● **Exercise objective**:
Reproduced exactly, the lines from the start of the material through the line containing "Add the wine and cook down until" should be the whole answer, with pictures excluded.

··· Excerpted data ···

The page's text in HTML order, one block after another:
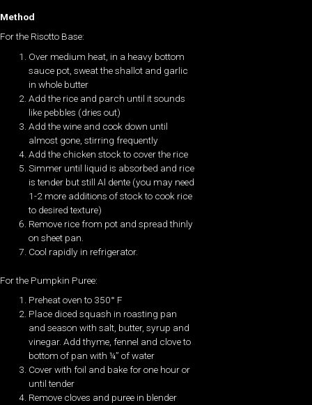
Method
For the Risotto Base:
Over medium heat, in a heavy bottom
sauce pot, sweat the shallot and garlic
in whole butter
Add the rice and parch until it sounds
like pebbles (dries out)
Add the wine and cook down until
almost gone, stirring frequently
Add the chicken stock to cover the rice
Simmer until liquid is absorbed and rice
is tender but still Al dente (you may need
1-2 more additions of stock to cook rice
to desired texture)
Remove rice from pot and spread thinly
on sheet pan.
Cool rapidly in refrigerator.
For the Pumpkin Puree:
Preheat oven to 350° F
Place diced squash in roasting pan
and season with salt, butter, syrup and
vinegar. Add thyme, fennel and clove to
bottom of pan with ¼” of water
Cover with foil and bake for one hour or
until tender
Remove cloves and puree in blender
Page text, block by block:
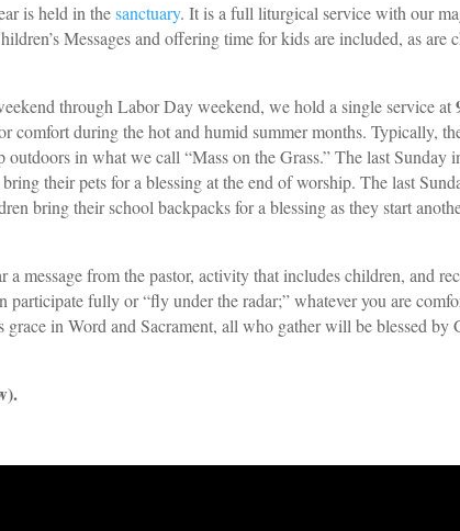
is held in thesanctuary. It is a full liturgical service with our
Messages and offering time for kids are included, as are
through Labor Day weekend, we hold a single service at
comfort during the hot and humid summer months. Typically,
in what we call “Mass on the Grass.” The last Sunday
their pets for a blessing at the end of worship. The last
bring their school backpacks for a blessing as they start
message from the pastor, activity that includes children, and
fully or “fly under the radar;” whatever you are
in Word and Sacrament, all who gather will be blessed by
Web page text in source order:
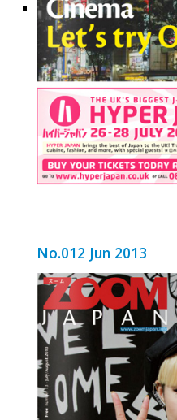
No.012 Jun 2013
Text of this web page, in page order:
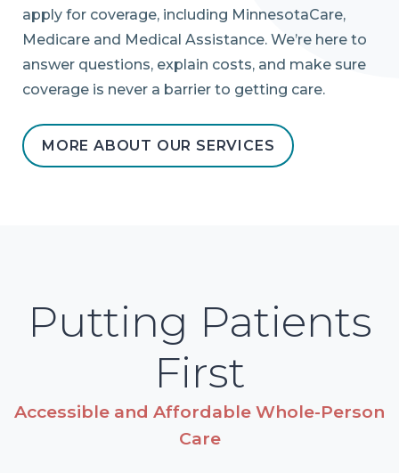
apply for coverage, including MinnesotaCare,
Medicare and Medical Assistance. We’re here to
answer questions, explain costs, and make sure
coverage is never a barrier to getting care.
MORE ABOUT OUR SERVICES
Putting Patients
First
Accessible and Affordable Whole-Person
Care
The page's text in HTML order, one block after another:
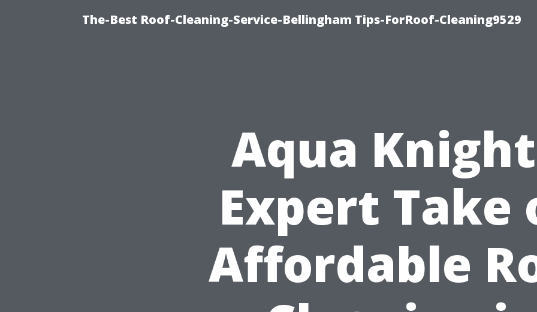
The-Best Roof-Cleaning-Service-Bellingham Tips-ForRoof-Cleaning9529
Aqua
Expert Take
Affordable
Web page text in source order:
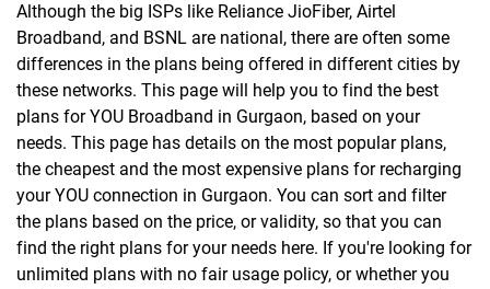
Although the big ISPs like Reliance JioFiber, Airtel
Broadband, and BSNL are national, there are often some
differences in the plans being offered in different cities by
these networks. This page will help you to find the best
plans for YOU Broadband in Gurgaon, based on your
needs. This page has details on the most popular plans,
the cheapest and the most expensive plans for recharging
your YOU connection in Gurgaon. You can sort and filter
the plans based on the price, or validity, so that you can
find the right plans for your needs here. If you're looking for
unlimited plans with no fair usage policy, or whether you
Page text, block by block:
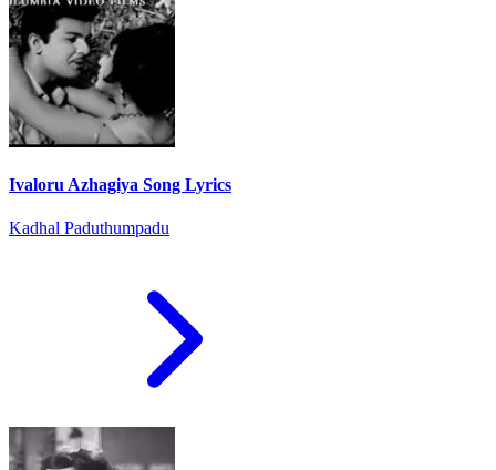
Ivaloru Azhagiya Song Lyrics
Kadhal Paduthumpadu
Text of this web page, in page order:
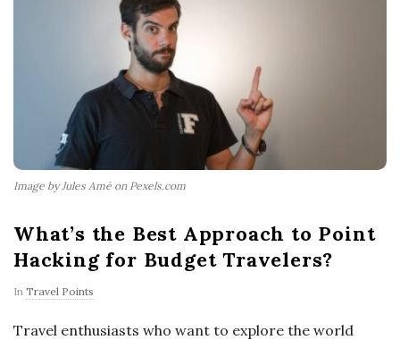
Image by Jules Amé on Pexels.com
What’s the Best Approach to Point
Hacking for Budget Travelers?
In Travel Points
Travel enthusiasts who want to explore the world
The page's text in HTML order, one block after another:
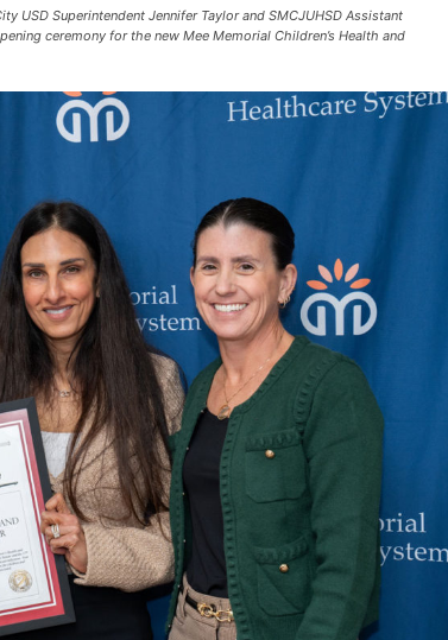
USD Superintendent Jennifer Taylor and SMCJUHSD Assistant
ceremony for the new Mee Memorial Children’s Health and
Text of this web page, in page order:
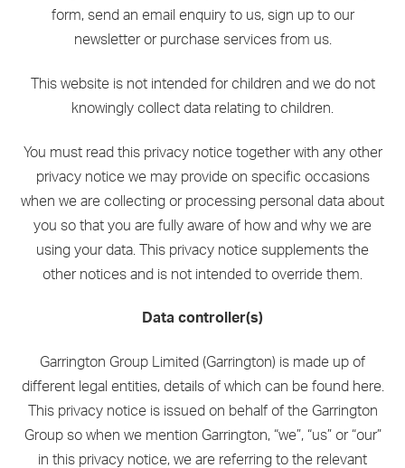
form, send an email enquiry to us, sign up to our
newsletter or purchase services from us.
This website is not intended for children and we do not
knowingly collect data relating to children.
You must read this privacy notice together with any other
privacy notice we may provide on specific occasions
when we are collecting or processing personal data about
you so that you are fully aware of how and why we are
using your data. This privacy notice supplements the
other notices and is not intended to override them.
Data controller(s)
Garrington Group Limited (Garrington) is made up of
different legal entities, details of which can be found here.
This privacy notice is issued on behalf of the Garrington
Group so when we mention Garrington, “we”, “us” or “our”
in this privacy notice, we are referring to the relevant
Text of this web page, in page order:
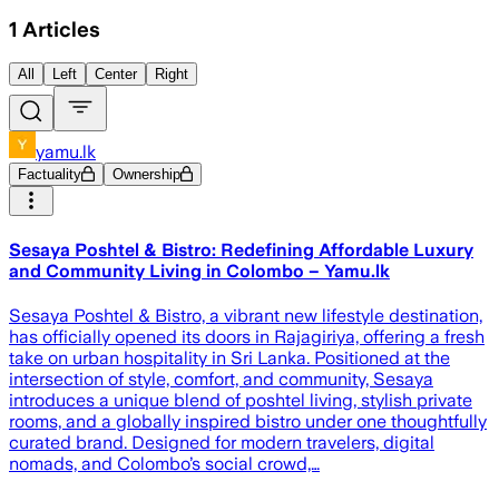
1 Articles
All Left Center Right
yamu.lk
Factuality Ownership
Sesaya Poshtel & Bistro: Redefining Affordable Luxury
and Community Living in Colombo – Yamu.lk
Sesaya Poshtel & Bistro, a vibrant new lifestyle destination,
has officially opened its doors in Rajagiriya, offering a fresh
take on urban hospitality in Sri Lanka. Positioned at the
intersection of style, comfort, and community, Sesaya
introduces a unique blend of poshtel living, stylish private
rooms, and a globally inspired bistro under one thoughtfully
curated brand. Designed for modern travelers, digital
nomads, and Colombo’s social crowd,…
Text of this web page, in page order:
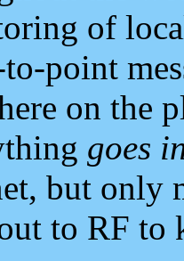
of
point
on the
goes
but only
to RF to
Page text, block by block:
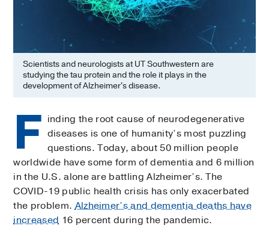
Scientists and neurologists at UT Southwestern are
studying the tau protein and the role it plays in the
development of Alzheimer's disease.
F inding the root cause of neurodegenerative
diseases is one of humanity’s most puzzling
questions. Today, about 50 million people
worldwide have some form of dementia and 6 million
in the U.S. alone are battling Alzheimer’s. The
COVID-19 public health crisis has only exacerbated
the problem.Alzheimer’s and dementia deaths have
increased 16 percent during the pandemic.
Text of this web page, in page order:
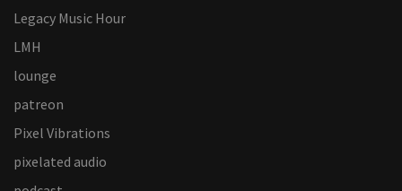
Legacy Music Hour
LMH
lounge
patreon
Pixel Vibrations
pixelated audio
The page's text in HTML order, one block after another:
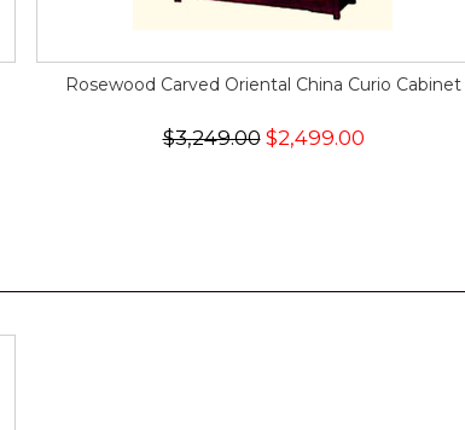
Rosewood Carved Oriental China Curio Cabinet
$3,249.00$2,499.00
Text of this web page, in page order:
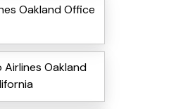
Oakland Office
Oakland
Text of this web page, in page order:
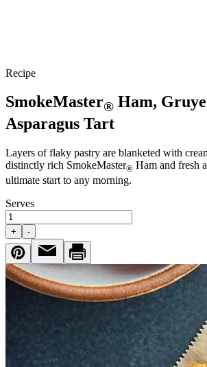
Recipe
SmokeMaster® Ham,
Asparagus Tart
Layers of flaky pastry are blanketed with
distinctly rich SmokeMaster® Ham and fresh
ultimate start to any morning.
Serves
+ -
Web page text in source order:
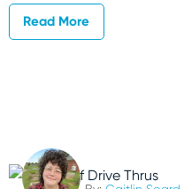
Read More
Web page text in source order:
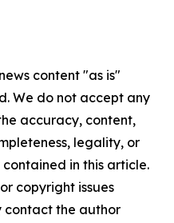
content "as is"
We do not accept any
accuracy, content,
legality, or
in this article.
copyright issues
contact the author
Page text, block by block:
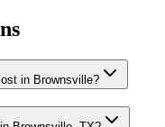
in Brownsville?
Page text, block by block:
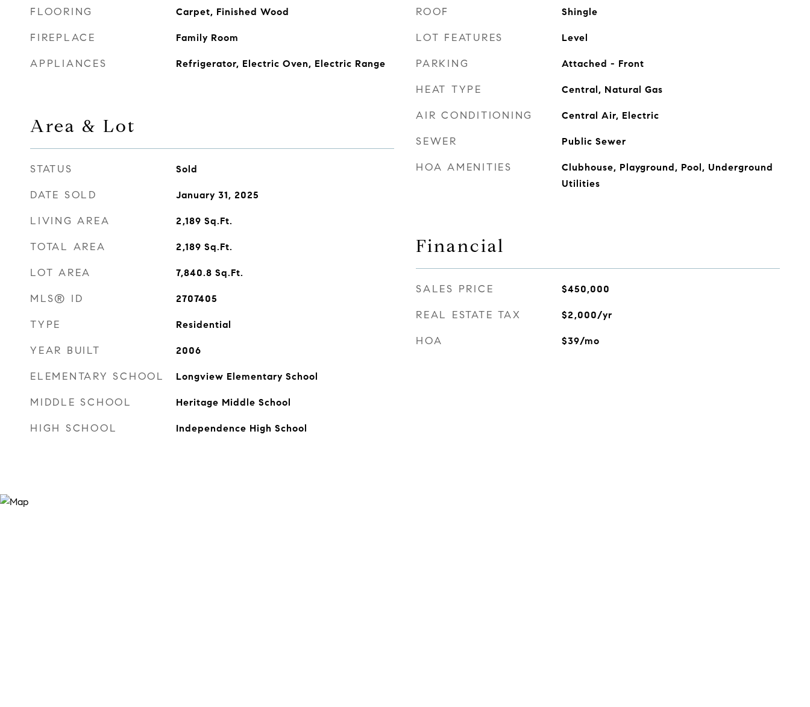
FLOORING Carpet, Finished Wood
FIREPLACE Family Room
APPLIANCES Refrigerator, Electric Oven, Electric Range
Area & Lot
STATUS Sold
DATE SOLD January 31, 2025
LIVING AREA 2,189 Sq.Ft.
TOTAL AREA 2,189 Sq.Ft.
LOT AREA 7,840.8 Sq.Ft.
MLS® ID 2707405
TYPE Residential
YEAR BUILT 2006
ELEMENTARY SCHOOL Longview Elementary School
MIDDLE SCHOOL Heritage Middle School
HIGH SCHOOL Independence High School
ROOF Shingle
LOT FEATURES Level
PARKING Attached - Front
HEAT TYPE Central, Natural Gas
AIR CONDITIONING Central Air, Electric
SEWER Public Sewer
HOA AMENITIES
Clubhouse, Playground, Pool, Underground
Utilities
Financial
SALES PRICE $450,000
REAL ESTATE TAX $2,000/yr
HOA $39/mo
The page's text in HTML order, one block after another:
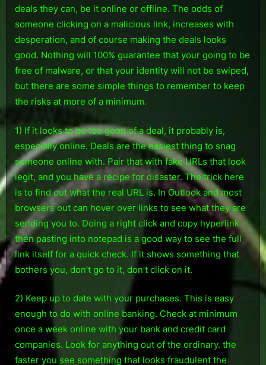
deals they can, be it online or offline. The odds of
someone clicking on a malicious link, increases with
desperation, and of course making the deals looks
good. Nothing will 100% guarantee that your going to be
free of malware, or that your identity will not be swiped,
but there are some simple things to remember to keep
the risks at more of a minimum.
1) If it looks to be too good of a deal, it probably is,
especially online. Deals are the easiest thing to snag
someone online with. Pair that with fake URLs that look
legit, and you have a recipe for disaster. The trick here
is to find out what the real URL is. In Outlook and most
browsers out can hover over links to see what they are
sending you to. Doing a right click and copy hyperlink
then pasting into notepad is a good way to see the full
link itself for a quick check. If it shows something that
bothers you, don’t go to it, don’t click on it.
2) Keep up to date with your purchases. This is easy
enough to do with online banking. Check at minimum
once a week online with your bank and credit card
companies. Look for anything out of the ordinary. the
faster you see something that looks fraudulent the
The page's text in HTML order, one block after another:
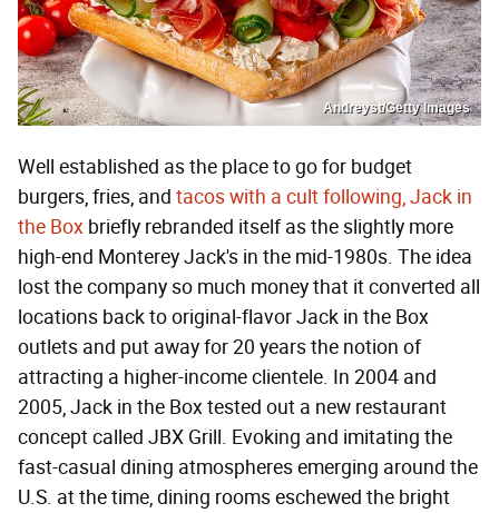
Andreyst/Getty Images
Well established as the place to go for budget
burgers, fries, and tacos with a cult following, Jack in
the Box briefly rebranded itself as the slightly more
high-end Monterey Jack's in the mid-1980s. The idea
lost the company so much money that it converted all
locations back to original-flavor Jack in the Box
outlets and put away for 20 years the notion of
attracting a higher-income clientele. In 2004 and
2005, Jack in the Box tested out a new restaurant
concept called JBX Grill. Evoking and imitating the
fast-casual dining atmospheres emerging around the
U.S. at the time, dining rooms eschewed the bright
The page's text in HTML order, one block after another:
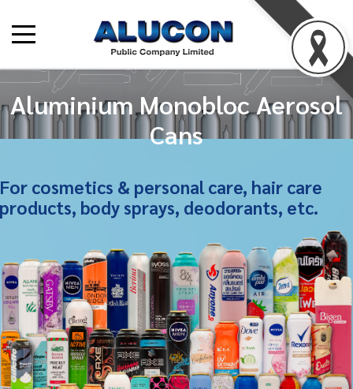
Aluminium Monobloc Aerosol
Cans
For cosmetics & personal care, hair care
products, body sprays, deodorants, etc.
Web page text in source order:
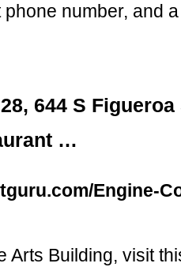
phone number, and
644 S
…
Engine-
Arts Building, visit
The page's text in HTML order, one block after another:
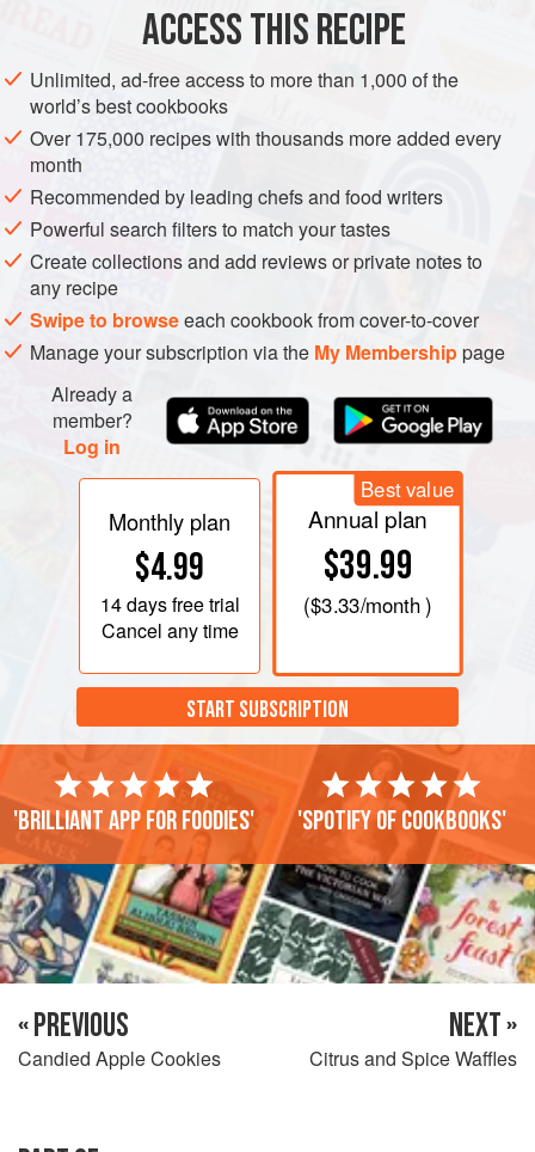
Almond Meal
PIE DESSERT VEGAN
METHOD
Preheat your oven to350°Fand lightly grease a9-
round pie pan.
Stir together the graham cracker crumbs and almond meal
and drizzle over the melted margarine or coconut oil and o
ACCESS THIS RECIPE
Unlimited, ad-free access to more than 1,000 of the
world’s best cookbooks
Over 175,000 recipes with thousands more added every
month
Recommended by leading chefs and food writers
Powerful search filters to match your tastes
Create collections and add reviews or private notes to
any recipe
Swipe to browseeach cookbook from cover-to-cover
Manage your subscription via the My Membershippage
Already a
member?
Log in
Monthly plan
$4.99
14 daysfree trial
Cancel any time
Best value
Annual plan
$39.99
($3.33/month )
START SUBSCRIPTION
'Brilliant app for foodies' 'Spotify of cookbooks'
« PREVIOUS
Candied Apple Cookies
NEXT »
Citrus and Spice Waffles
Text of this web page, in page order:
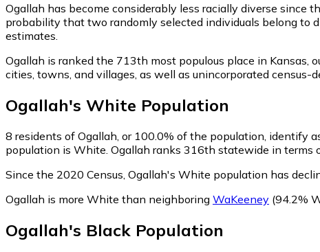
Ogallah has become considerably less racially diverse since
probability that two randomly selected individuals belong to
estimates.
Ogallah is ranked the 713th most populous place in Kansas,
cities, towns, and villages, as well as unincorporated
Ogallah's White Population
8 residents of Ogallah, or 100.0% of the population, identify
population is White. Ogallah ranks 316th statewide in terms
Since the 2020 Census, Ogallah's White population has
Ogallah is more White than neighboring WaKeeney (94.2%
Ogallah's Black Population

···

● **Response below**:
The page's text in HTML order, one block after another:
Method
For the Risotto Base:
Over medium heat, in a heavy bottom
sauce pot, sweat the shallot and garlic
in whole butter
Add the rice and parch until it sounds
like pebbles (dries out)
Add the wine and cook down until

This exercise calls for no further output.